Activity>
Please copy every line with the string "elegância" from the entries below.

[Data records]
☆ ☆ ☆ ☆

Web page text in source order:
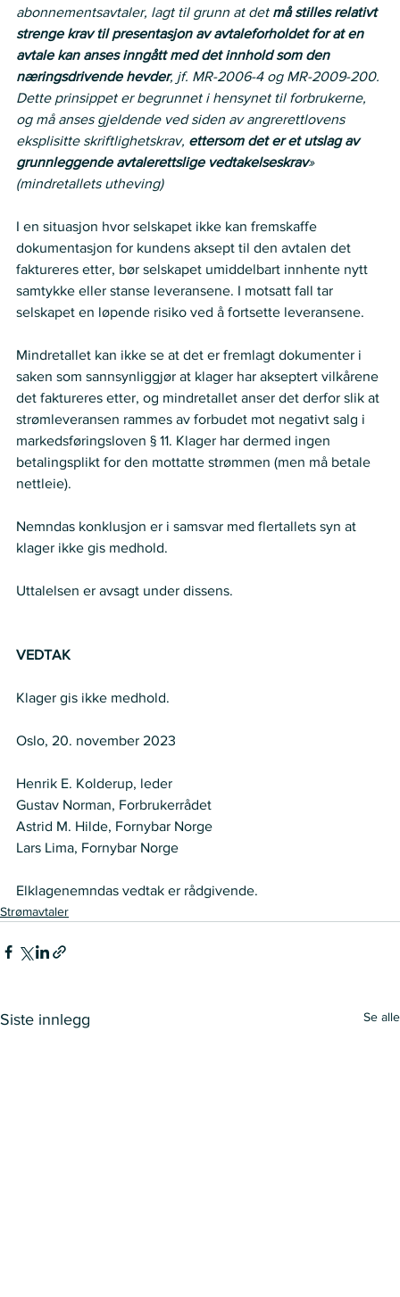
abonnementsavtaler, lagt til grunn at det må stilles relativt
strenge krav til presentasjon av avtaleforholdet for at en
avtale kan anses inngått med det innhold som den
næringsdrivende hevder, jf. MR-2006-4 og MR-2009-200.
Dette prinsippet er begrunnet i hensynet til forbrukerne,
og må anses gjeldende ved siden av angrerettlovens
eksplisitte skriftlighetskrav, ettersom det er et utslag av
grunnleggende avtalerettslige vedtakelseskrav»
(mindretallets utheving)
I en situasjon hvor selskapet ikke kan fremskaffe
dokumentasjon for kundens aksept til den avtalen det
faktureres etter, bør selskapet umiddelbart innhente nytt
samtykke eller stanse leveransene. I motsatt fall tar
selskapet en løpende risiko ved å fortsette leveransene.
Mindretallet kan ikke se at det er fremlagt dokumenter i
saken som sannsynliggjør at klager har akseptert vilkårene
det faktureres etter, og mindretallet anser det derfor slik at
strømleveransen rammes av forbudet mot negativt salg i
markedsføringsloven § 11. Klager har dermed ingen
betalingsplikt for den mottatte strømmen (men må betale
nettleie).
Nemndas konklusjon er i samsvar med flertallets syn at
klager ikke gis medhold.
Uttalelsen er avsagt under dissens.
VEDTAK
Klager gis ikke medhold.
Oslo, 20. november 2023
Henrik E. Kolderup, leder
Gustav Norman, Forbrukerrådet
Astrid M. Hilde, Fornybar Norge
Lars Lima, Fornybar Norge
Elklagenemndas vedtak er rådgivende.
Strømavtaler
Siste innlegg Se alle
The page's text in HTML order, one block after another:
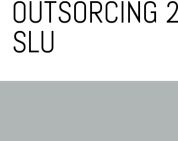
OUTSORCING
SLU
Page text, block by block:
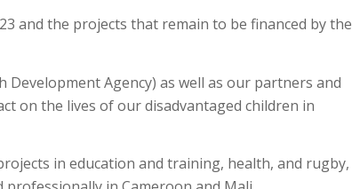
and the projects that remain to be financed by the
Development Agency) as well as our partners and
on the lives of our disadvantaged children in
in education and training, health, and rugby,
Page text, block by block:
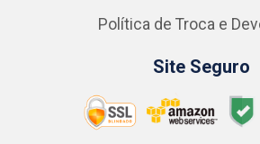
Política de Troca e
Site Seguro
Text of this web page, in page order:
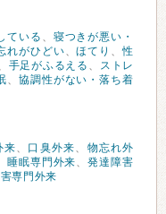
ている 、 寝つきが悪い・
れがひどい、ほてり 、性
手足がふるえる 、 ストレ
、 協調性がない・落ち着
来、 口臭外来、 物忘れ外
睡眠専門外来、発達障害
専門外来
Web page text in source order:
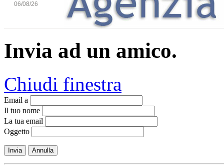
06/08/26
Invia ad un amico.
Chiudi finestra
Email a
Il tuo nome
La tua email
Oggetto
Invia Annulla
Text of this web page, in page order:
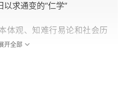
求通变的“仁学”
体观、知难行易论和社会历
开全部
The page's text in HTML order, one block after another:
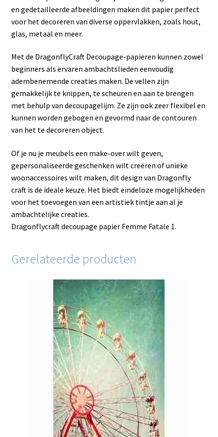
en gedetailleerde afbeeldingen maken dit papier perfect
voor het decoreren van diverse oppervlakken, zoals hout,
glas, metaal en meer.
Met de DragonflyCraft Decoupage-papieren kunnen zowel
beginners als ervaren ambachtslieden eenvoudig
adembenemende creaties maken. De vellen zijn
gemakkelijk te knippen, te scheuren en aan te brengen
met behulp van decoupagelijm. Ze zijn ook zeer flexibel en
kunnen worden gebogen en gevormd naar de contouren
van het te decoreren object.
Of je nu je meubels een make-over wilt geven,
gepersonaliseerde geschenken wilt creëren of unieke
woonaccessoires wilt maken, dit design van Dragonfly
craft is de ideale keuze. Het biedt eindeloze mogelijkheden
voor het toevoegen van een artistiek tintje aan al je
ambachtelijke creaties.
Dragonflycraft decoupage papier Femme Fatale 1.
Gerelateerde producten
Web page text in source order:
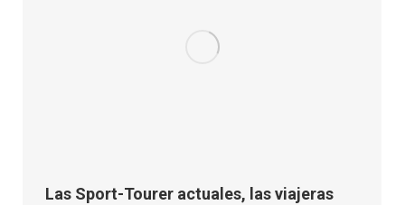
Las Sport-Tourer actuales, las viajeras
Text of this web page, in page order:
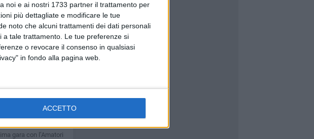
noi e ai nostri 1733 partner il trattamento per
più dettagliate e modificare le tue
noto che alcuni trattamenti dei dati personali
tale trattamento. Le tue preferenze si
o revocare il consenso in qualsiasi
in fondo alla pagina web.
ACCETTO
Panunzio–
vincono al
gara con l’Amatori
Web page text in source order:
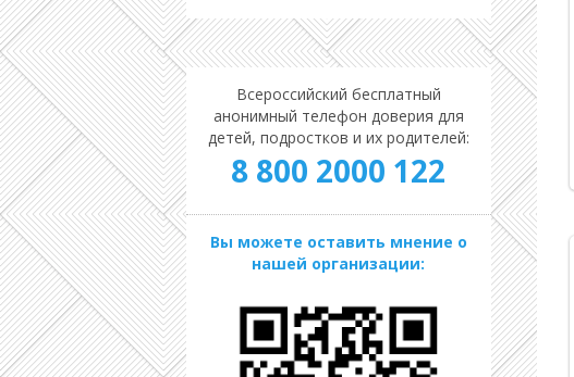
Всероссийский бесплатный
анонимный телефон доверия для
детей, подростков и их родителей:
8 800 2000 122
Вы можете оставить мнение о
нашей организации:
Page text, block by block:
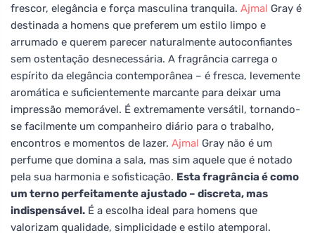
frescor, elegância e força masculina tranquila. Ajmal Gray é
destinada a homens que preferem um estilo limpo e
arrumado e querem parecer naturalmente autoconfiantes
sem ostentação desnecessária. A fragrância carrega o
espírito da elegância contemporânea – é fresca, levemente
aromática e suficientemente marcante para deixar uma
impressão memorável. É extremamente versátil, tornando-
se facilmente um companheiro diário para o trabalho,
encontros e momentos de lazer. Ajmal Gray não é um
perfume que domina a sala, mas sim aquele que é notado
pela sua harmonia e sofisticação. Esta fragrância é como
um terno perfeitamente ajustado – discreta, mas
indispensável. É a escolha ideal para homens que
valorizam qualidade, simplicidade e estilo atemporal.
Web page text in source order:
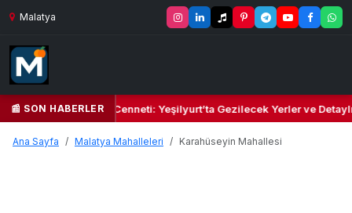
Malatya
📰 SON HABERLER
Yeşil Kalbi ve Kültür Cenneti: Yeşilyurt’ta Gezilecek Yerler ve
Ana Sayfa Malatya Mahalleleri Karahüseyin Mahallesi

☆ ☆ ☆ ☆

Answer box>
frescor, elegância e força masculina tranquila. Ajmal Gray é
espírito da elegância contemporânea – é fresca, levemente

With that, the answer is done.